Oftentimes, the viscount disappeared for the day in his study, or sometimes he would call for his carriage, which was drawn by a beautiful team of four coal black horses, and disappear for hours. Most evenings, she dined with Caroline only, for the earl was quite unorthodox in his manners and often had a tray set up for him in his gardens on the stone table. Once she heard him mutter that he preferred the company of the birds and flowers, to which Hugh had only smiled.

Phoebe had met the staff, and while they treated her with the utmost courtesy and respect, there was little for her to do outside of overlooking the menu as the large castle was run with impressive efficiency by an army of servants who seemed to adore their master.

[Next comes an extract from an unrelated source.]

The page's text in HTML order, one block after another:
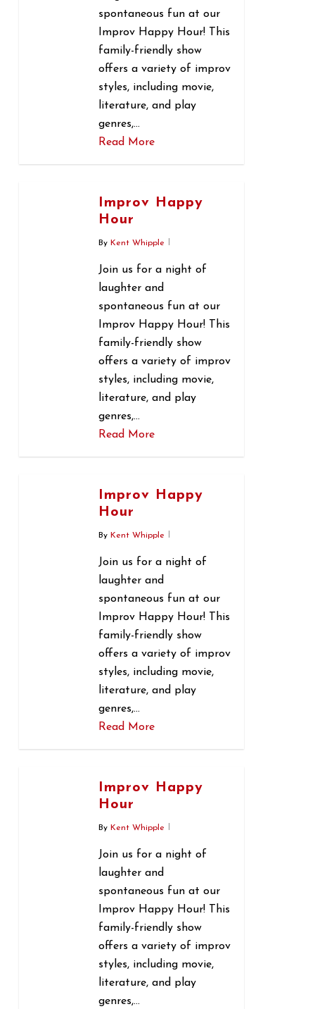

It charmed her that they extended the same courtesy to her, and the servants had happily enfolded Sarah and her beau into their family.

Phoebe strolled down the hallway large enough to host a ball, toward the room she had commanded as her own. It was there she spent most of her days reading and oftentimes staring out the windows at the lawns and lake in the distance. By all accounts, she should be contented: her baby would not suffer the indignity of being labeled a bastard, her family and her reputation had been saved, she was not forced to marry a man older than Papa, and she was married to a future earl. She had been rescued from ruin and ignominy, yet there was a restlessness inside that saw her twisting and turning at nights.

Why do I feel so out of sorts and unsettled?

Phoebe would often lie on her side and stare at that connecting door. Sometimes she would hear her husband moving about in his room, and she would push from the bed and pad over to the door to stand before it. Sometimes she would even grasp the door handle, but she’d never worked up the courage to turn that handle or knock on the door. It frustrated Phoebe that she would do this several times, for she truly did not know what she required from the viscount.

“I do not like his indifference to me,” she said softly. “Good heavens, but my impatient heart wants more.” The desire frightened her a bit, and she had to recall her vow to no longer be impetuous or to seek after tender sentiments. Phoebe hungered for more than this polite civility but was at a loss as to how to break that polite barrier.